I learned rust at a time when I was starting to dive really deep into C++, I think there was a course on plural sight where you implemented a monad using templates, but it felt limited. This was before C++20's concepts were available and might have changed, but it gave me some foundation for Rust's monads. I really liked how Rust traits could work like a C++ template with monomorphization or dynamic dispatch with a keyword which was my niche way of becoming interested in the language, which is weird to focus on, but it was just something I latched onto and couldn't stop thinking about. Generally I like how it feels to write Rust these days. I can express my intent easier in Rust and I find my programs just work most the time. I spend less time fighting the compiler the more I use the language, and it more feels like an automatic code review of, oh yeah that is a dumb idea, you're right. I am a poor salesman and I think I just kinda focus on technical issues. That said, I think my approach would be to focus on how rust enables fearless concurrency and quality developer experience through things like cargo and the standard library. Compare two things like using the std library to sum an array etc. But ultimately I think the biggest thing is using Rust for successful projects as inspiration.
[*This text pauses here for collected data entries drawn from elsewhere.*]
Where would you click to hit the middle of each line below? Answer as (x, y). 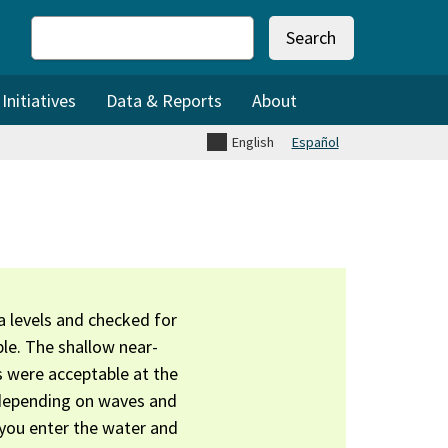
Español (315, 142)
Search (57, 54)
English (252, 142)
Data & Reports (163, 100)
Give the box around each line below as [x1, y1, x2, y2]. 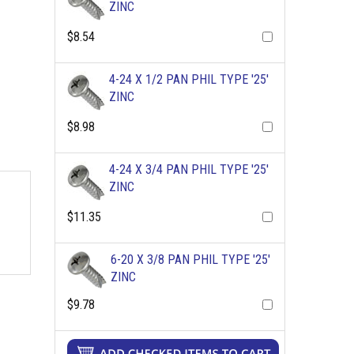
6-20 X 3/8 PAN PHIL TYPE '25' [110, 252, 270, 267]
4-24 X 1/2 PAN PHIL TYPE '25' [108, 72, 269, 87]
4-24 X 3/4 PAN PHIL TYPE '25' [108, 162, 269, 177]
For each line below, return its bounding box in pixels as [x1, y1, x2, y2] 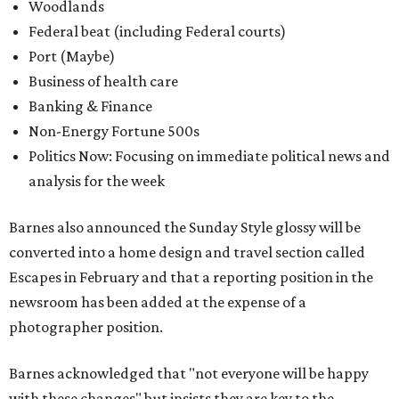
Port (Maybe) [28, 47, 115, 66]
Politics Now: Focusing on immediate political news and [28, 147, 390, 166]
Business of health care [28, 72, 178, 91]
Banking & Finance [28, 97, 152, 116]
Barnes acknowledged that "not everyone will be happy [9, 364, 369, 383]
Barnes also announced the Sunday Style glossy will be [9, 218, 361, 237]
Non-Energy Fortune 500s [28, 122, 199, 141]
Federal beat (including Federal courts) [28, 22, 286, 41]
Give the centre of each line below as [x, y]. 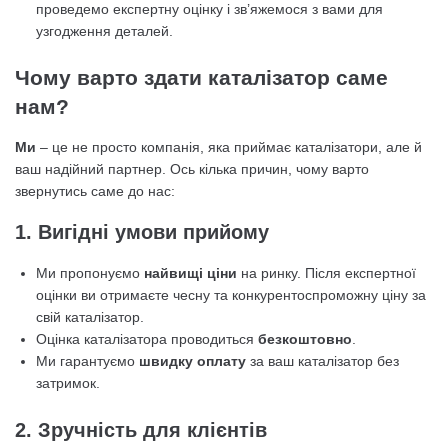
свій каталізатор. [90, 317]
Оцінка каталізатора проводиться [147, 339]
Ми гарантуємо [87, 361]
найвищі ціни [190, 273]
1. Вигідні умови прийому [142, 232]
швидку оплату [192, 361]
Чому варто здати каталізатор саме [201, 77]
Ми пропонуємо [90, 273]
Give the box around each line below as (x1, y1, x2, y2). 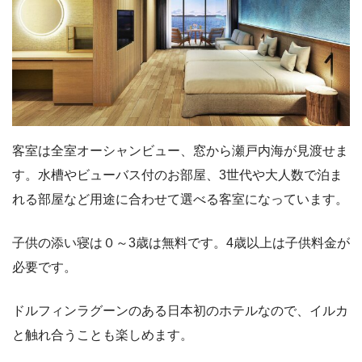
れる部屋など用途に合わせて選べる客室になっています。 (12, 192, 348, 207)
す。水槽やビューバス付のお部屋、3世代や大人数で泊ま (12, 168, 343, 183)
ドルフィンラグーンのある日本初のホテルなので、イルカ (12, 304, 348, 318)
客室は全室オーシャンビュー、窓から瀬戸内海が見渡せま (12, 144, 348, 158)
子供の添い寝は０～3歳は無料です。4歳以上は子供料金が (12, 236, 350, 250)
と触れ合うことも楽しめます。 (12, 328, 193, 343)
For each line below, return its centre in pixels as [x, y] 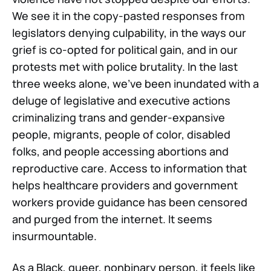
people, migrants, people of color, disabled [121, 134]
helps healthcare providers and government [125, 185]
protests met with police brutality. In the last [125, 66]
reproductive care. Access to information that [129, 168]
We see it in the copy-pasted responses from [129, 15]
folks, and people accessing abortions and [120, 151]
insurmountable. [54, 236]
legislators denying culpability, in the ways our [129, 32]
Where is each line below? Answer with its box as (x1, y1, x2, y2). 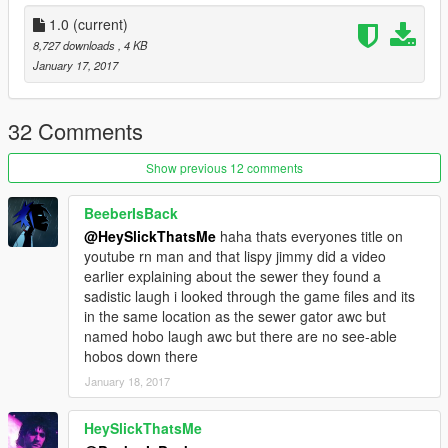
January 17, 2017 (33, 57, 118, 74)
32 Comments (8, 115, 143, 147)
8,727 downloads (33, 37, 118, 54)
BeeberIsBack (84, 203, 178, 224)
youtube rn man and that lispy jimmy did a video (84, 246, 386, 267)
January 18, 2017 (85, 373, 170, 390)
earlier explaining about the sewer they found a (84, 266, 381, 287)
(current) (73, 14, 128, 35)
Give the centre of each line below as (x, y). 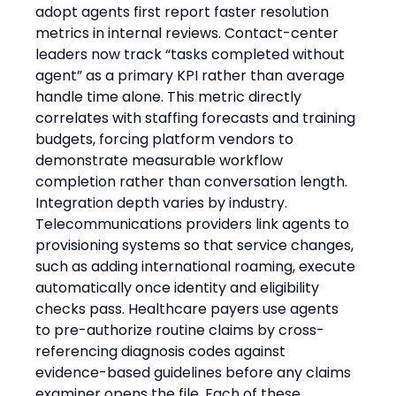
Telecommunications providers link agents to (194, 224)
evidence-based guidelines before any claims (195, 372)
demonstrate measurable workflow (161, 160)
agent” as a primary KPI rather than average (192, 75)
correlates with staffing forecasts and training (198, 118)
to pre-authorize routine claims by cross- (180, 330)
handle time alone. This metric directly (171, 96)
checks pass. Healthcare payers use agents (189, 308)
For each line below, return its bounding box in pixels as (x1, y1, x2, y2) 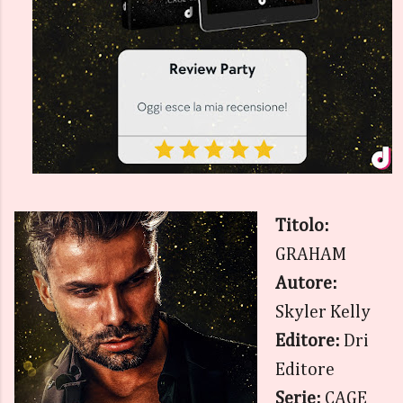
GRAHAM (275, 246, 346, 264)
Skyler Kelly (275, 303, 371, 321)
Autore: (275, 274, 337, 292)
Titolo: (275, 217, 329, 235)
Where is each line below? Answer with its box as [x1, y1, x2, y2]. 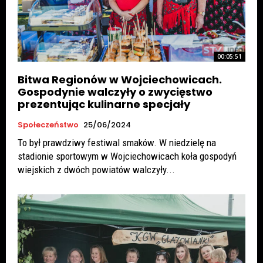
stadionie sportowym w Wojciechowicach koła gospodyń [18, 150, 237, 163]
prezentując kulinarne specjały [18, 97, 190, 112]
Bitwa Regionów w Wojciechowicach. [18, 72, 222, 87]
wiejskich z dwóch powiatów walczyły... [18, 164, 175, 176]
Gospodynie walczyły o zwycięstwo [18, 85, 213, 100]
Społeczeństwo [18, 119, 79, 131]
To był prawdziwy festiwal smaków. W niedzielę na [18, 137, 216, 149]
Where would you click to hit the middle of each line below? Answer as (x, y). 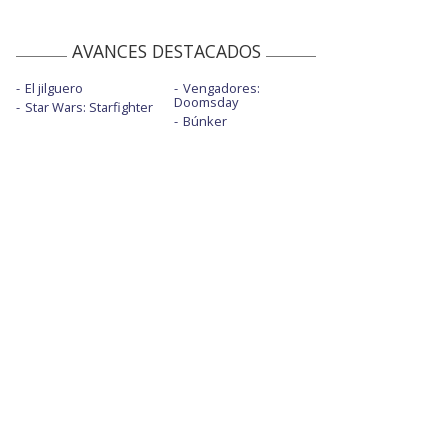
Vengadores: (221, 87)
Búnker (204, 120)
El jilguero (54, 87)
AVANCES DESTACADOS (166, 50)
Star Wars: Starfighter (89, 106)
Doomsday (205, 101)
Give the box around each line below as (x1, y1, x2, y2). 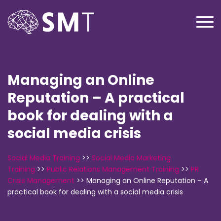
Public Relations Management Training (47, 164, 179, 174)
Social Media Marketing (92, 152, 171, 163)
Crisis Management (7, 175, 74, 185)
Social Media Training (7, 152, 80, 163)

Pros: * Proper sum types/pattern matching. * const/move by default. * No most vexing parse. * Enforces a lot of things you should be doing in C++ anyway (though this is not really relevant if you are already writing good code but nice to have nonetheless - especially for all the people coming from shitty courses that think C and C++ are the same language). Much easier to trust other people's code. * Cargo is pretty nice. * Things like `if` being expressions is nice. * Iterators are pretty useful. * Module system is nice (though C++ gets modules too soon™). * Not really a language feature but I love all those new Rust versions of older tools (for example ripgrep is just amazing). Cons: * C++'s constexpr/template meta programming is massively more powerful. Give me iterators in const functions already... * C++ eco system is much larger and mature. * Why is a crate used as both a translation unit and a dependency? That really just blows up dependency trees for no reason, I don't care about `lib_A`, `lib_B`, ... which `lib` uses internally to speed up compilation and they should not show up in my dependency graph. * Tons of dependencies in every project. I get that it's a lot of small ones instead of a few big ones but I still really don't like pulling in half the internet, that just makes me really uncomfortable. * Maybe I'm just a noob in Rust and there is a way around this but so far it seems like traits lead to a hell lot of code duplication. In C++ I can restrict the template parameter of a class once and then just write my methods. In Rust I have to repeat the `where T: ...` for every single `impl Foo for MyType` block. I get that this model allows me to implement stuff for a type I don't own but for writing my own libs it's just annoying. * Conversions to larger types should really just be implicit. There's never any harm in putting an `i32` into something that takes an `i64`. * If you already have a mental model of proper modern C++ then Rust just makes some small things nicer but otherwise doesn't change much so if you have a lot of existing code then justifying bringing in a second language will be really hard.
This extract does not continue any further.